(DATA RECORDS begins)
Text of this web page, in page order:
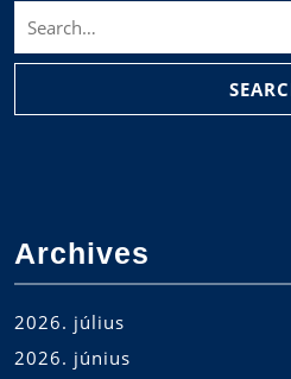
for:
Archives
2026. július
2026. június
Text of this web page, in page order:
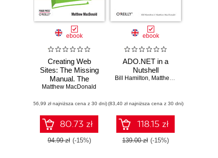
ebook
Creating Web
Sites: The Missing
Manual. The
Missing Manual
Matthew MacDonald
(56,99 zł najniższa cena z 30 dni)
80.73 zł
94.99 zł (-15%)
ebook
ADO.NET in a
Nutshell
Bill Hamilton, Matthew MacDonald
(83,40 zł najniższa cena z 30 dni)
118.15 zł
139.00 zł (-15%)
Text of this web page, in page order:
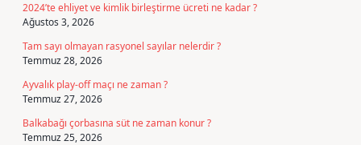
2024’te ehliyet ve kimlik birleştirme ücreti ne kadar ?
Ağustos 3, 2026
Tam sayı olmayan rasyonel sayılar nelerdir ?
Temmuz 28, 2026
Ayvalık play-off maçı ne zaman ?
Temmuz 27, 2026
Balkabağı çorbasına süt ne zaman konur ?
Temmuz 25, 2026
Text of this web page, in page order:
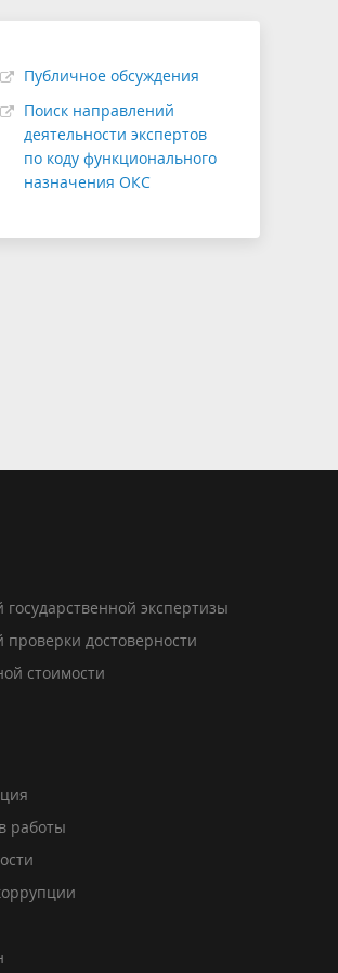
с п. 45(14)
сметной стоимости
с применением ТИМ
ЦИМ)
Публичное обсуждения
Поиск направлений
деятельности экспертов
по коду функционального
назначения ОКС
экспертизы
достоверности
стоимости
работы
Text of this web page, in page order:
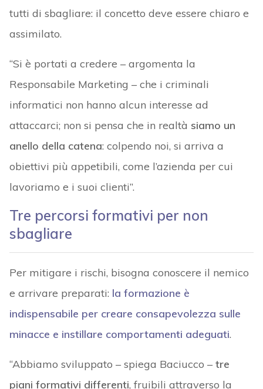
tutti di sbagliare: il concetto deve essere chiaro e
assimilato.
“Si è portati a credere – argomenta la
Responsabile Marketing – che i criminali
informatici non hanno alcun interesse ad
attaccarci; non si pensa che in realtà siamo un
anello della catena: colpendo noi, si arriva a
obiettivi più appetibili, come l’azienda per cui
lavoriamo e i suoi clienti”.
Tre percorsi formativi per non
sbagliare
Per mitigare i rischi, bisogna conoscere il nemico
e arrivare preparati: la formazione è
indispensabile per creare consapevolezza sulle
minacce e instillare comportamenti adeguati.
“Abbiamo sviluppato – spiega Baciucco – tre
piani formativi differenti, fruibili attraverso la
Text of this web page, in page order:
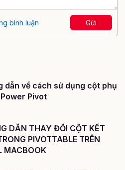
bình luận Gửi
dẫn về cách sử dụng cột phụ
Pivot
DẪN THAY ĐỔI CỘT KẾT
PIVOTTABLE TRÊN
MACBOOK
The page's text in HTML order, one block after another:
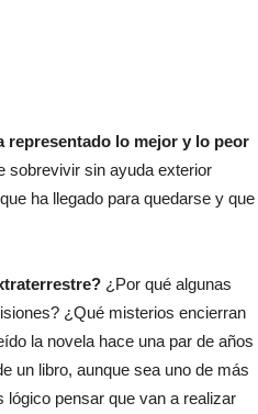
representado lo mejor y lo peor
sobrevivir sin ayuda exterior
ha llegado para quedarse y que
¿Por qué algunas
¿Qué misterios encierran
la novela hace una par de años
un libro, aunque sea uno de más
pensar que van a realizar
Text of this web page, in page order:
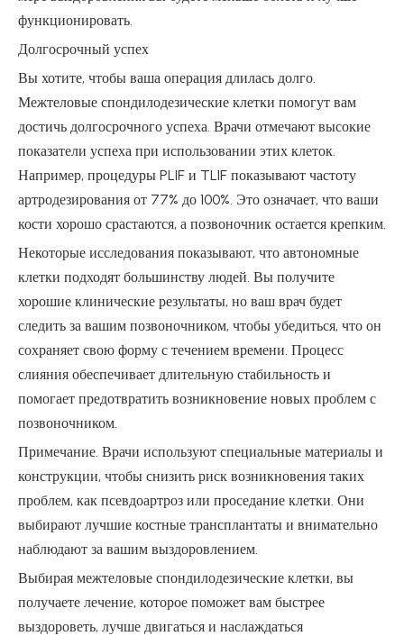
(DATA RECORDS ends)
→ **PROBLEM TO SOLVE**: No pictures go in the copy. Retype exactly the lines from the one with "The page's text" through the last line of the entries above, both included, and nothing more.

→ **SOLVED PROBLEM**:
The page's text in HTML order, one block after another:
representado lo mejor y lo peor
sobrevivir sin ayuda exterior
ha llegado para quedarse y que
¿Por qué algunas
¿Qué misterios encierran
la novela hace una par de años
un libro, aunque sea uno de más
pensar que van a realizar
Text of this web page, in page order:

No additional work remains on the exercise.